Pavement parking management research report

Publisher:Department for Transport
Publication type:Instructional
Published date: 10 October 2006
Mode/topic:Roads, Local authorities, Parking

Summary

This report presents case studies of British local authorities outside London who have dealt with pavement parking in a variety of ways. These measures include the use of public awareness campaigns, physical measures and pavement parking ban zones. Clearly pavement parking forms one element of parking management and in some of the case studies featured, measures for dealing with pavement parking are encompassed within a wider Transport Plan. In other cases, the problems caused by pavement parking have been dealt with in isolation.

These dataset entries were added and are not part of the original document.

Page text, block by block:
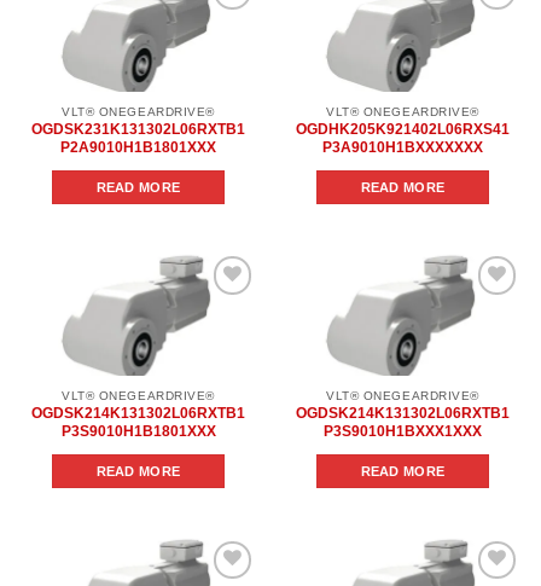
Add to
VLT® ONEGEARDRIVE®
OGDSK231K131302L06RXTB1
P2A9010H1B1801XXX
READ MORE
Add to
VLT® ONEGEARDRIVE®
OGDHK205K921402L06RXS41
P3A9010H1BXXXXXXX
READ MORE
Add to
VLT® ONEGEARDRIVE®
OGDSK214K131302L06RXTB1
P3S9010H1B1801XXX
READ MORE
Add to
VLT® ONEGEARDRIVE®
OGDSK214K131302L06RXTB1
P3S9010H1BXXX1XXX
READ MORE
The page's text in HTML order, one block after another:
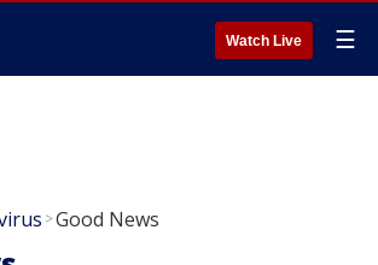
Watch Live ☰
>Good News
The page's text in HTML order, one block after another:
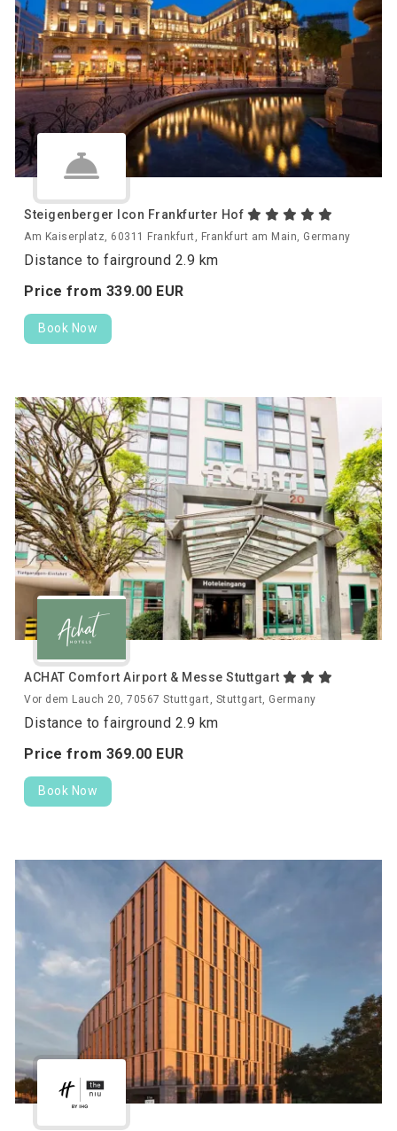
Steigenberger Icon Frankfurter Hof
Am Kaiserplatz, 60311 Frankfurt, Frankfurt am Main, Germany
Distance to fairground 2.9 km
Price from 339.00 EUR
Book Now
ACHAT Comfort Airport & Messe Stuttgart
Vor dem Lauch 20, 70567 Stuttgart, Stuttgart, Germany
Distance to fairground 2.9 km
Price from 369.00 EUR
Book Now

Currently there is no nationwide ban on pavement parking due to the wide range of circumstances and locations where pavement parking occurs. Therefore local authorities outside London may only regulate pavement parking through the implementation of specific Traffic Regulation Orders. In London, pavement parking is banned under the Greater London Council (General Powers) Act 1974. The police are able to regulate pavement parking, but only when a vehicle is deemed to be causing an obstruction.

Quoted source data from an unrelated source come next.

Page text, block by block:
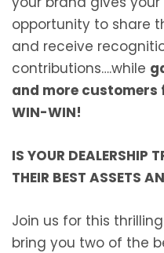
opportunity to share
and receive
contributions….while
and more
WIN-WIN!
IS YOUR DEALERSHIP
THEIR BEST ASSETS
Join us for this
bring you two of the
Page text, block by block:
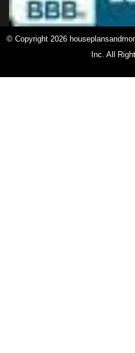
© Copyright 2026
Inc. All
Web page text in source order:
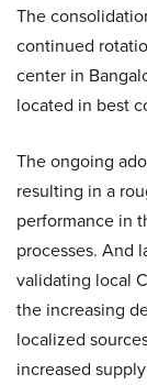
The
continued
center in
located in best
The ongoing
resulting in a
performance in
processes. And
validating local
the increasing
localized
increased
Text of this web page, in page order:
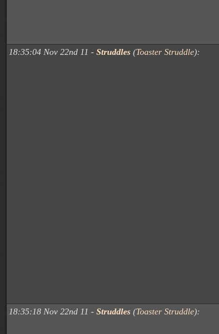
18:35:04 Nov 22nd 11 - Struddles (Toaster Struddle):
18:35:18 Nov 22nd 11 - Struddles (Toaster Struddle):
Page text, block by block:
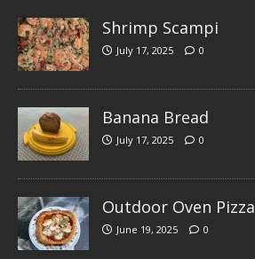
Shrimp Scampi
July 17, 2025 0
Banana Bread
July 17, 2025 0
Outdoor Oven Pizza
June 19, 2025 0
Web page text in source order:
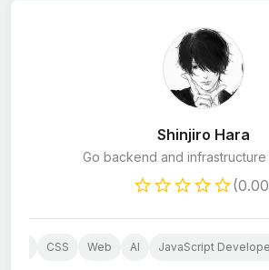
Shinjiro Hara
Go backend and
CSS Web AI JavaScript
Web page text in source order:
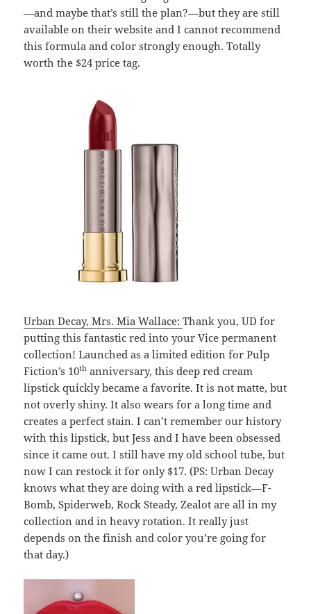
—and maybe that’s still the plan?—but they are still
available on their website and I cannot recommend
this formula and color strongly enough. Totally
worth the $24 price tag.
Urban Decay, Mrs. Mia Wallace:Thank you, UD for
putting this fantastic red into your Vice permanent
collection! Launched as a limited edition for Pulp
Fiction’s 10th anniversary, this deep red cream
lipstick quickly became a favorite. It is not matte, but
not overly shiny. It also wears for a long time and
creates a perfect stain. I can’t remember our history
with this lipstick, but Jess and I have been obsessed
since it came out. I still have my old school tube, but
now I can restock it for only $17. (PS: Urban Decay
knows what they are doing with a red lipstick—F-
Bomb, Spiderweb, Rock Steady, Zealot are all in my
collection and in heavy rotation. It really just
depends on the finish and color you’re going for
that day.)
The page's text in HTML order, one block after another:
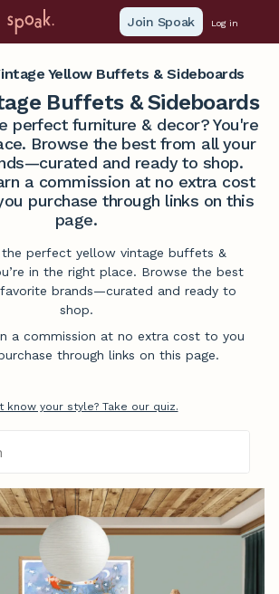
Join Spoak Log in
Yellow Buffets & Sideboards
Buffets & Sideboards
perfect furniture & decor? You're
Browse the best from all your
and ready to shop.
a commission at no extra cost
purchase through links on this
page.
perfect yellow vintage buffets &
in the right place. Browse the best
brands—curated and ready to
shop.
a commission at no extra cost to you
through links on this page.
know your style? Take our quiz.
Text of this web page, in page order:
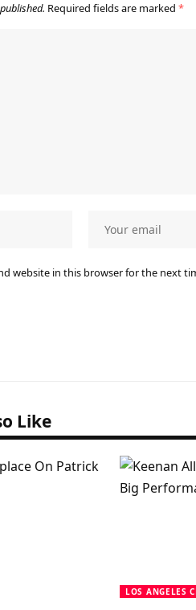
Required fields are marked *
website in this browser for the next
Like
LOS ANGELES
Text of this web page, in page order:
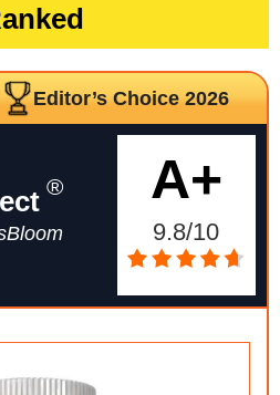
Editor’s Choice 2026
® A+
9.8/10
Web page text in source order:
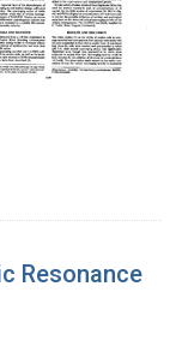
Resonance
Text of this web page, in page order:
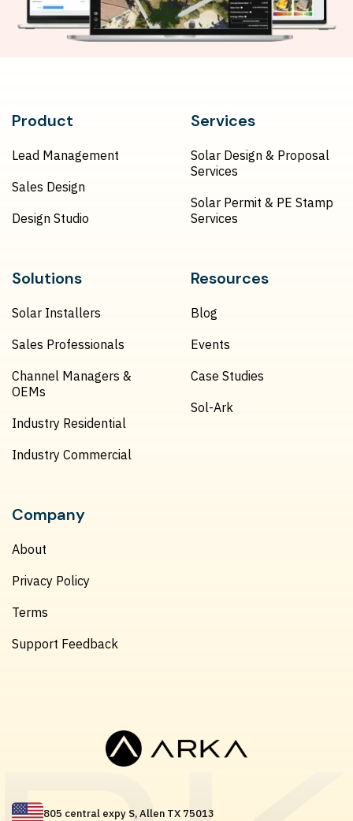
Product
Lead Management
Sales Design
Design Studio
Services
Solar Design & Proposal
Services
Solar Permit & PE Stamp
Services
Solutions
Solar Installers
Sales Professionals
Channel Managers &
OEMs
Industry Residential
Industry Commercial
Resources
Blog
Events
Case Studies
Sol-Ark
Company
About
Privacy Policy
Terms
Support Feedback
805 central expy S, Allen TX 75013
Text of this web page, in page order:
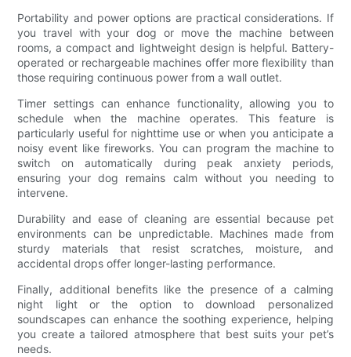
Portability and power options are practical considerations. If
you travel with your dog or move the machine between
rooms, a compact and lightweight design is helpful. Battery-
operated or rechargeable machines offer more flexibility than
those requiring continuous power from a wall outlet.
Timer settings can enhance functionality, allowing you to
schedule when the machine operates. This feature is
particularly useful for nighttime use or when you anticipate a
noisy event like fireworks. You can program the machine to
switch on automatically during peak anxiety periods,
ensuring your dog remains calm without you needing to
intervene.
Durability and ease of cleaning are essential because pet
environments can be unpredictable. Machines made from
sturdy materials that resist scratches, moisture, and
accidental drops offer longer-lasting performance.
Finally, additional benefits like the presence of a calming
night light or the option to download personalized
soundscapes can enhance the soothing experience, helping
you create a tailored atmosphere that best suits your pet’s
needs.

In some locations, the implementation of waiting restrictions and the subsequent enforcement of these restrictions can deter pavement parking, although the use of waiting restrictions has not been highlighted in the case studies.

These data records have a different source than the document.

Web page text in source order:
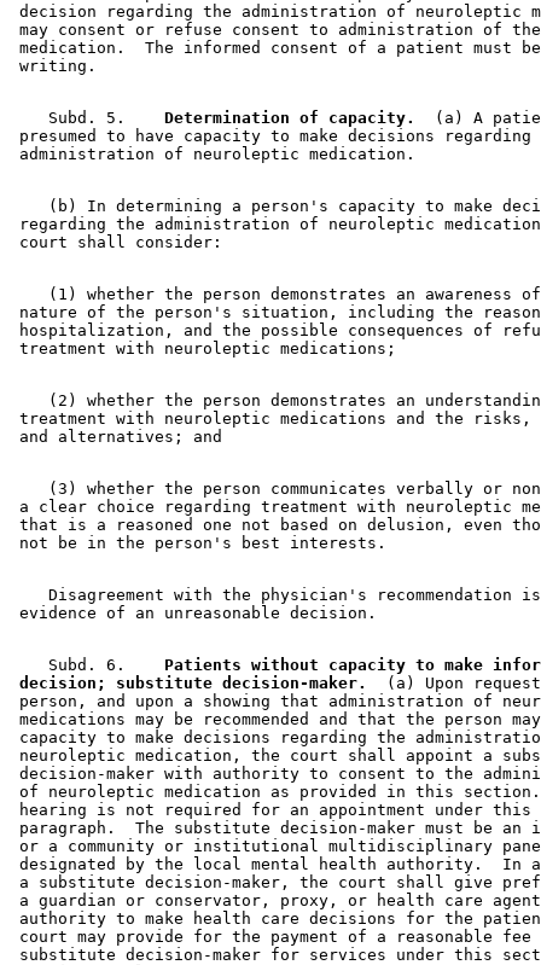
decision regarding the administration of neuroleptic
may consent or refuse consent to administration of
medication.  The informed consent of a patient must
    Subd. 5.
  Determination of capacity.
(a) A
presumed to have capacity to make decisions regarding
(b) In determining a person's capacity to make
regarding the administration of neuroleptic
(1) whether the person demonstrates an awareness
nature of the person's situation, including the
hospitalization, and the possible consequences of
(2) whether the person demonstrates an
treatment with neuroleptic medications and the
(3) whether the person communicates verbally or
a clear choice regarding treatment with neuroleptic
that is a reasoned one not based on delusion, even
Disagreement with the physician's recommendation
    Subd. 6.
Patients without capacity to make
decision; substitute decision-maker.
(a) Upon
person, and upon a showing that administration of
medications may be recommended and that the person
capacity to make decisions regarding the
neuroleptic medication, the court shall appoint a
decision-maker with authority to consent to the
of neuroleptic medication as provided in this
hearing is not required for an appointment under this
paragraph.  The substitute decision-maker must be
or a community or institutional multidisciplinary
designated by the local mental health authority.  In
a substitute decision-maker, the court shall give
a guardian or conservator, proxy, or health care
authority to make health care decisions for the
court may provide for the payment of a reasonable
substitute decision-maker for services under this
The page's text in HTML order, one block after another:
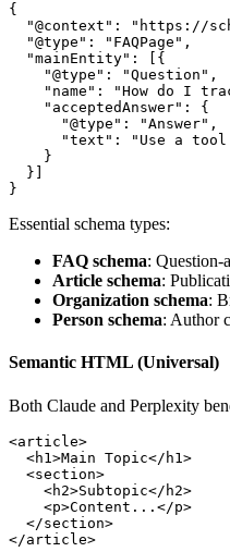
{
  "@context"
: "https://
  "@type"
: "FAQPage" ,
  "mainEntity"
: [{
    "@type"
: "Question" ,
    "name"
: "How do I
    "acceptedAnswer"
: {
      "@type"
: "Answer" ,
      "text"
:
"Use a
    }
  }]
}
Essential schema types:
FAQ schema: Question-
Article schema:
Organization schema:
Person schema: Author
Semantic HTML (Universal)
Both Claude and Perplexity
<article>
  <
h1 >Main Topic</ h1 >
  <
section>
    <
h2>Subtopic</ h2>
    <
p>Content...</p>
  </
section>
</article>
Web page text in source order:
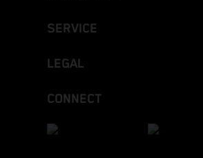
SERVICE
LEGAL
CONNECT
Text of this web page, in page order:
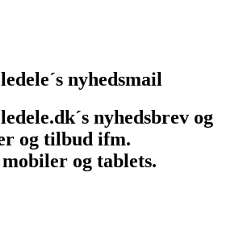
nyhedsmail
nyhedsbrev og
og tilbud ifm.
og tablets.

Note: For the purpose of this report, the term “pavement” is used to describe all areas that might be referred to as either the “pavement”, “verge”, “footpath” or “footway”.

Note: The case studies included within this report are examples of the measures taken by local authorities to deal with pavement parking, and the Department for Transport does not endorse these case studies as necessarily being of good practice on the basis of their inclusion within this report.